(Stored entries)
BEGIN

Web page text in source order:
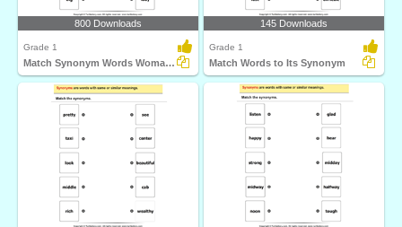
800 Downloads
Grade 1
Match Synonym Words Woman and Lady
145 Downloads
Grade 1
Match Words to Its Synonym
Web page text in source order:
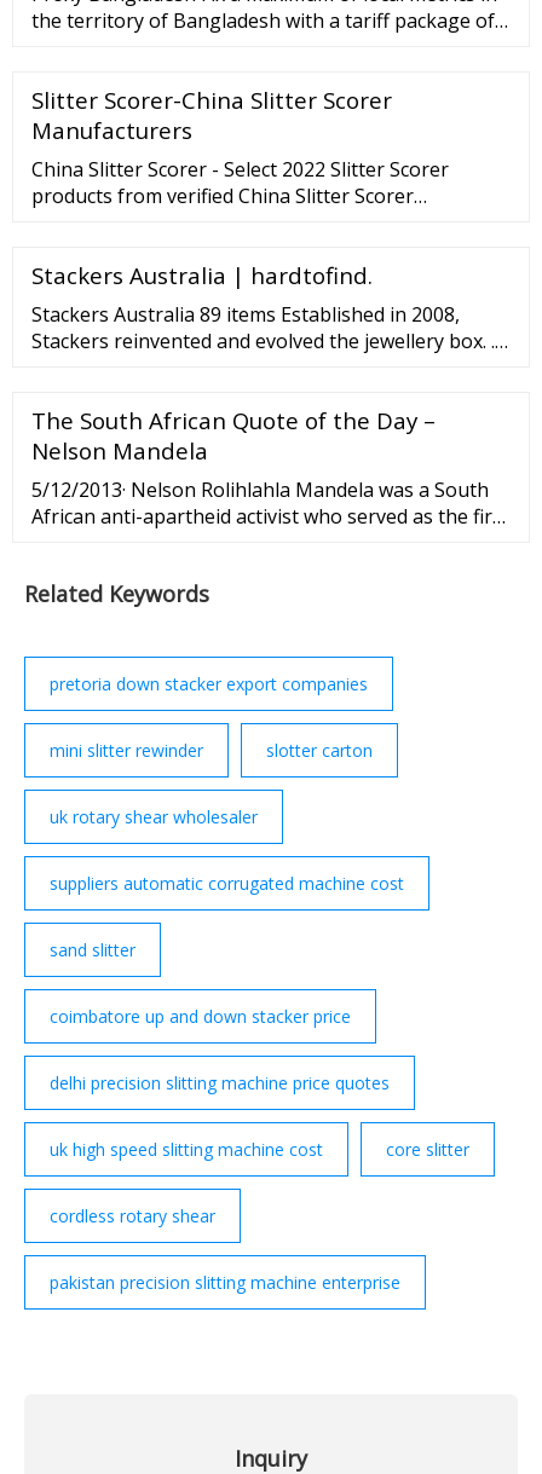
the territory of Bangladesh with a tariff package of
Slitter Scorer-China Slitter Scorer
Manufacturers
China Slitter Scorer - Select 2022 Slitter Scorer
products from verified China Slitter Scorer
Stackers Australia | hardtofind.
Stackers Australia 89 items Established in 2008,
Stackers reinvented and evolved the jewellery box. ...
The South African Quote of the Day –
Nelson Mandela
5/12/2013· Nelson Rolihlahla Mandela was a South
African anti-apartheid activist who served as the first
Related Keywords
pretoria down stacker export companies
mini slitter rewinder slotter carton
uk rotary shear wholesaler
suppliers automatic corrugated machine cost
sand slitter
coimbatore up and down stacker price
delhi precision slitting machine price quotes
uk high speed slitting machine cost core slitter
cordless rotary shear
pakistan precision slitting machine enterprise
Inquiry
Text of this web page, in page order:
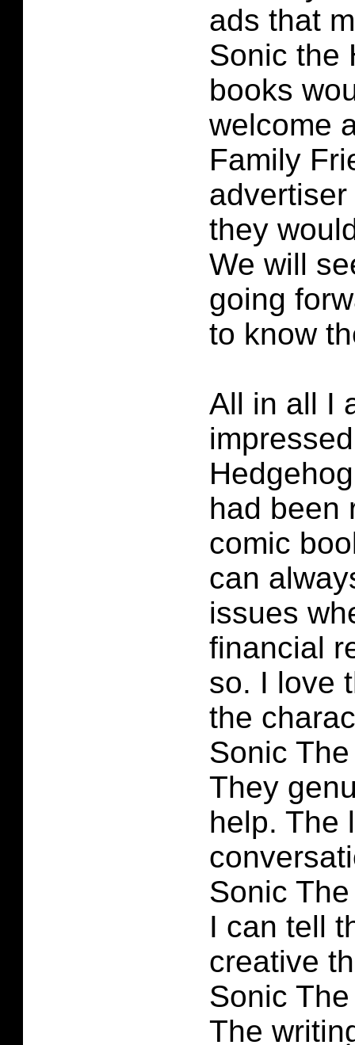
ads that
Sonic the
books
welcome
Family
they
We will
going
to know
All in all I
had been
comic
can
issues
financial
so. I love
the
Sonic
They
help. The
Sonic
I can tell
creative
Sonic
The
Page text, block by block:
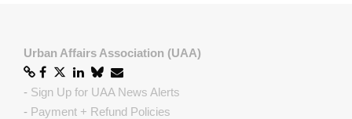
Urban Affairs Association (UAA)
- Sign Up for UAA News Alerts
- Payment + Refund Policies
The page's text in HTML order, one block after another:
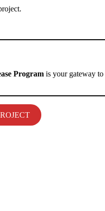
Program is your gateway
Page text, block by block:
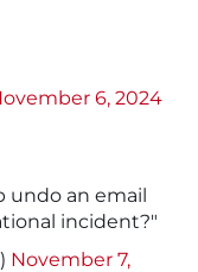
6, 2024
undo an email
incident?"
November 7,
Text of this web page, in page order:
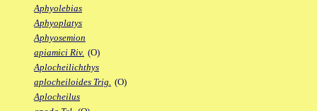
Aphyolebias
Aphyoplatys
Aphyosemion
apiamici Riv. (O)
Aplocheilichthys
aplocheiloides Trig. (O)
Aplocheilus
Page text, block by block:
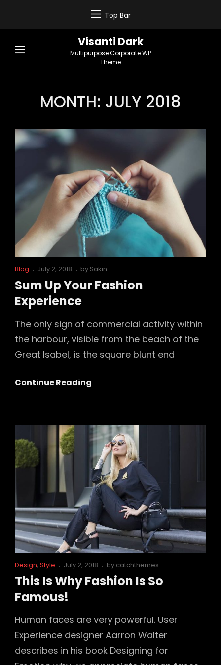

END

◆ ASSIGNMENT: All records above should be duplicated exactly, with the pictures omitted.

◆ SOLUTION:
Web page text in source order:
800 Downloads
Grade 1
Match Synonym Words Woman and Lady
145 Downloads
Grade 1
Match Words to Its Synonym
Web page text in source order:
the territory of Bangladesh with a tariff package of
Slitter Scorer-China Slitter Scorer
Manufacturers
China Slitter Scorer - Select 2022 Slitter Scorer
products from verified China Slitter Scorer
Stackers Australia | hardtofind.
Stackers Australia 89 items Established in 2008,
Stackers reinvented and evolved the jewellery box. ...
The South African Quote of the Day –
Nelson Mandela
5/12/2013· Nelson Rolihlahla Mandela was a South
African anti-apartheid activist who served as the first
Related Keywords
pretoria down stacker export companies
mini slitter rewinder slotter carton
uk rotary shear wholesaler
suppliers automatic corrugated machine cost
sand slitter
coimbatore up and down stacker price
delhi precision slitting machine price quotes
uk high speed slitting machine cost core slitter
cordless rotary shear
pakistan precision slitting machine enterprise
Inquiry
Text of this web page, in page order:
ads that
Sonic the
books
welcome
Family
they
We will
going
to know
All in all I
had been
comic
can
issues
financial
so. I love
the
Sonic
They
help. The
Sonic
I can tell
creative
Sonic
The
Page text, block by block:
Urban Affairs Association (UAA)
- Sign Up for UAA News Alerts
- Payment + Refund Policies
The page's text in HTML order, one block after another:
Program is your gateway
Page text, block by block:
6, 2024
undo an email
incident?"
November 7,
Text of this web page, in page order:
Aphyolebias
Aphyoplatys
Aphyosemion
apiamici Riv. (O)
Aplocheilichthys
aplocheiloides Trig. (O)
Aplocheilus
Page text, block by block:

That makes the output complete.